Foreign Companies not required to file tax returns in India if found not taxable in India
In a recent ruling, the Authority for Advance Rulings (“Authority”) found that in the absence of a liability to tax in India due to the availability of tax treaty benefits, the non-resident assessee would not be required either to file a tax return in India or to comply with Indian transfer pricing regulations.
In its application before the Authority, M/s Vanenburg Group B.V. (“Applicant”) had sought to determine the Indian tax impact on the transfer of an Indian company’s shares in a group reorganization exercise.

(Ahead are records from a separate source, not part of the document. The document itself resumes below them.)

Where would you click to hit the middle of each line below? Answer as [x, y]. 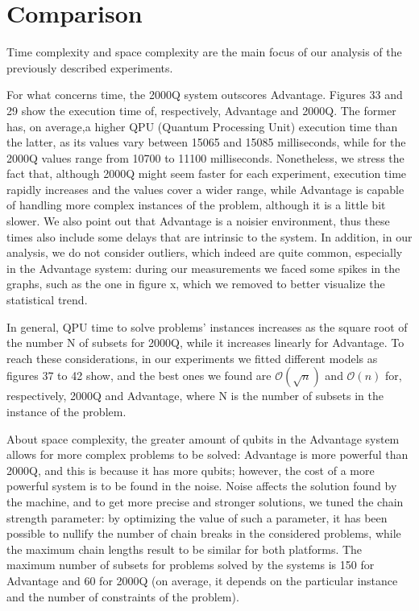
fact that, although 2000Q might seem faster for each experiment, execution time [207, 173]
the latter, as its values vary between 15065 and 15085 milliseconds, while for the [206, 142]
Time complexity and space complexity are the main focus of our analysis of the [204, 52]
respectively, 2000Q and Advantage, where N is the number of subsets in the [195, 396]
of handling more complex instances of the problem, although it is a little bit [196, 205]
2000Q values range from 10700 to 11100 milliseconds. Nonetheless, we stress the [205, 157]
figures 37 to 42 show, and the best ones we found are [139, 376]
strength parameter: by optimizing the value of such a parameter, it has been [197, 517]
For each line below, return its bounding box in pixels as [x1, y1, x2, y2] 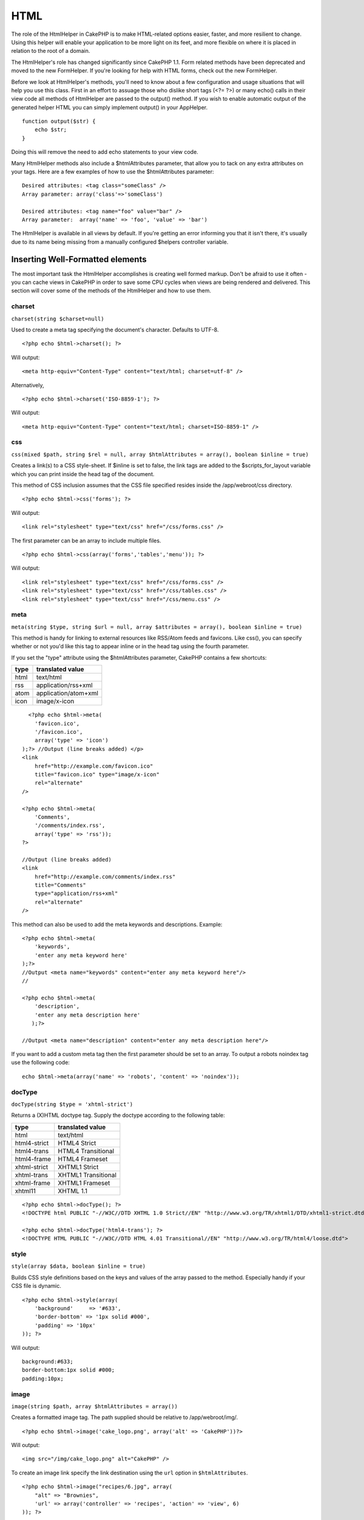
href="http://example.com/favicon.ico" [34, 762, 153, 769]
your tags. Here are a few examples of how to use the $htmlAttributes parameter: [11, 168, 215, 176]
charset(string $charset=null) [11, 315, 104, 322]
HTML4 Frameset [58, 1155, 108, 1163]
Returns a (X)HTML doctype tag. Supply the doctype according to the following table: [11, 1111, 226, 1119]
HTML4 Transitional [58, 1147, 115, 1155]
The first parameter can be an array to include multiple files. [11, 537, 161, 544]
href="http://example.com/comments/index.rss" [34, 873, 176, 880]
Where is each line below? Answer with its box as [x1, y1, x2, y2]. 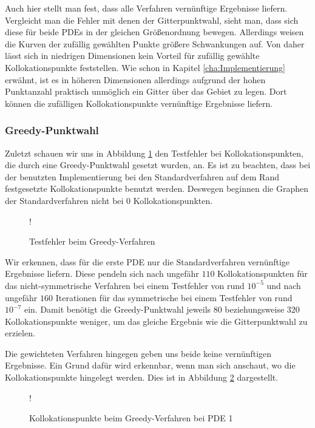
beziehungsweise [225, 303, 285, 316]
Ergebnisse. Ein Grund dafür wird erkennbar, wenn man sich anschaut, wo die [5, 359, 296, 372]
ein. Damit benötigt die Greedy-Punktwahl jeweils [24, 303, 211, 316]
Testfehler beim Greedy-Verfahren [29, 235, 155, 248]
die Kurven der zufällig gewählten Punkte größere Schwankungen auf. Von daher [5, 37, 305, 50]
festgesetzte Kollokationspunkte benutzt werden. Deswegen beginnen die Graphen [5, 182, 309, 195]
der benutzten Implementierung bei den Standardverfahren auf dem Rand [5, 170, 279, 183]
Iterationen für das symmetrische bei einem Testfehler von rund [55, 291, 293, 304]

The Applicant, a Dutch tax resident, was transferring its shareholding in its wholly owned Indian subsidiary to its wholly owned Dutch subsidiary.
Under the Indian Income Tax Act, 1961 (“ITA”), the transfer of an Indian company’s shares, even between two non-residents, would trigger a liability to Indian capital gains tax. However, under the India - Netherlands tax treaty (“Treaty”), the transfer of shares by a Dutch resident would be taxable only in the Netherlands and not in India, where the transfer takes place as a part of reorganization or where the shares are transferred to a non-resident of India.
The provisions of the Treaty being more beneficial to the Applicant than those of the ITA, it was found that the same would prevail over the ITA. Hence, the Authority concluded that the Applicant had no liability to tax in India on account of the transfer of the Indian company’s shares.
Importantly, the Authority also found that in the absence of a liability to tax in India on account of relief provided by the Treaty, there would be no liability to withhold tax in India, and the provisions of section 139 of the ITA governing the filing of tax returns would also not apply. It was held that the said sections were only machinery provisions, and in the absence of a liability to tax, the machinery provision would not come into play.